Russian Interest in Ukraine

1. Regional Balance

  • Since the breakup of the USSR, Russia has tried to keep the former Soviet Union countries under its sphere of influence and away from the US Bloc. Now, Ukraine’s proximity to Europe is threatening that.

2. NATO and Ukraine

  • The whole purpose of NATO was the collective defense against communists, which was represented by the USSR at that time and by Russia in today’s time. Thus, Ukraine a former Soviet Nation, now joining NATO will bring US influence right on the Russian border.

3. Buffer Zone Theory

  • Ukraine has been a buffer zone between Russia and the West, so now the landscape is changing.

4. Cultural Ties

  • Ukraine is culturally more closer to Russia than to the West. Thus, there is a sense of attachment that Russian people feel about Ukraine.

Current Point of Conflict

The debate of national sovereignty versus the regional balance of power

  • Ukraine considers its right to join NATO and more close relations with Europe a matter of national Sovereignty.
  • Russia sees Ukraine’s relations with Europe, a conspiracy to upset the balance of power in the region.

Russia Ukraine Conflict and the World

1. Risk of War

  • Russia’s invasion of Ukraine can cause a full-scale war between Russia and Ukraine (Backed by Western Bloc)

2. Pandemic versus Regional Conflict

  • Such issues create a diversion with respect to the needs of the hour, which is, in today’s time, total focus on post covid recovery and vaccination.

3. The risk of a New Cold War

  • Such conflict can once again divide the world in separate blocks fighting for their sphere of influence.

Indian Interests

1. Relations with Both Countries

  • Russia is a major partner of India. 
  • India has good relations with Ukraine in various fields ranging from economic, people-to-people contact, and even in the space domain.

2. Connectivity Plans

  •  War in the region can hamper India’s plan to connect to Eastern Europe via INSTC.

3. China’s Benefit

  • These conflicts push Russia more towards China, who is is pushing its own agenda via linking this issue you with indo-pacific groupings such as Quad and AUKUS.

4. Other

  • Indian students in Russia and Ukraine.
  • Risk of upsetting one by siding with another.
  • Crisis of Diplomacy: idealism versus Realism.

Way Forward

  1. Diplomacy should be the way forward instead of conflict.
  2. Dialogue between the conflicting parties should be limited to those whose interests are at stake and should not be used by others to push their interests.
  3. Russian fears should not be ignored.
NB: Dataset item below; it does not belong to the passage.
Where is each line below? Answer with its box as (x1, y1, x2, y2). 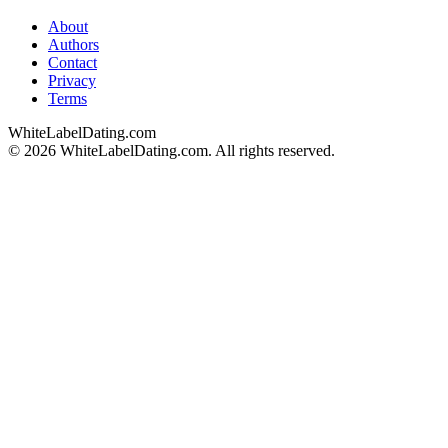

In today’s connected world, national sovereignty cannot be the cause for upsetting the world order, as everyone depends on everyone else.
  4. Use of diplomatic language instead of prophecies of World War and making it a self-fulfilling prophecy.
  5. Countries with good relations with both, like India, should push both for talks.

NATO

  • North Atlantic Treaty 
  • The military alliance between 27 European, 2 North American, and 1 Eurasian country.
  • Treaty of collective defense and security.
  • Came into existence during Post-World War 2 times, to counter the growing Soviet Union influence.
  • Founded in 1949, in Washington DC (USA)

 OSCE

  • Organization for Security and Cooperation in Europe
  • World’s largest security-oriented intergovernmental organization and has observer status at UN.
  • The mandate includes issues related to arms control, human rights protection, freedom of the press, and free and fair elections.

Minsk Protocol

  • An agreement that sought to end the war in the Donbas region of Ukraine.